Secara historis, fraktur terbuka ditangani dengan debridement segera dalam waktu
kuarng dari 6 jam setelah trauma, seperti yang dilaporkan gustillo anderson pada
tahun 1976. Terdapat angka kejadian infeksi akut yang sama pada pasien yang
dioperasi dalam waktu 6 jam setelah trauma degan pasien yang operasinya ditunda
sampai lebih dari 72 jam, tanpa memperhatikan gradenya.

Cairan irigasi
Cairan irigasi yang optimal belum diketahui dengan pasti karena keterbatasan
penelitian pada topik ini. Pada penelitian yang menggunakan 458 sampel yang
membedakan efikasi normal saline dengan campuarn basitrasi dan castile soap.
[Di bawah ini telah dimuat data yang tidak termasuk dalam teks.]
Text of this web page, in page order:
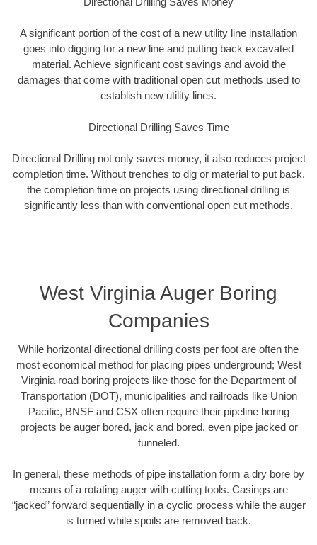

Tidak
terdadapat perbdaan yang signifikan antara normal salin yang diberikan castile soap
dan tidak.

Volume irigasi
Gustilo et al merekomendasikan irigasi menggunakan 5-10 liter normal saline
dan atau masak air + basitrasin untuk semua jenis fraktur. Lebih dari satu dekade yang
lalu, jumlah optimal unutk irigasi tidak pernah diperlihatkan. Anglen memberikan
protokol berdasarkan keparahan cidera, dalam 3 L untuk 1 fraktur, 6 L untuk tipe II,
dan 9 untuk fraktur tipe III.

VI. PENANGANAN FRAKTUR


Stabilisasi awal pasien dapat mengurangi nyerinya, fasilitas transver BP dan
ambulasi mencegaj kerusakan jaringan lunak lebih lanjut. Terdapat banyak opsi
tatalaksana fraktur terbuka, berantung pada status hemodinamik, lokasi dan pola
pemeriksaan penunjangnya serta perluasan ke jaringan lunak.

Fikasi eksterna
Fiksasi eksterna adalah ukuran raguan efektif pada pasien politrauma,
khususnya dalam kasus cacat jaringan lunak. Hal ini juga dapat digunakan sebagai
pengobatan defiitive dengan hasil yang baik. Edwards menunjukkan tingkat serikat
93% dengan fiation eksternal pada median tindak lanjut dari 9 bulan di 202 berturut-
turut tipe III fraktur tibialis terbuka.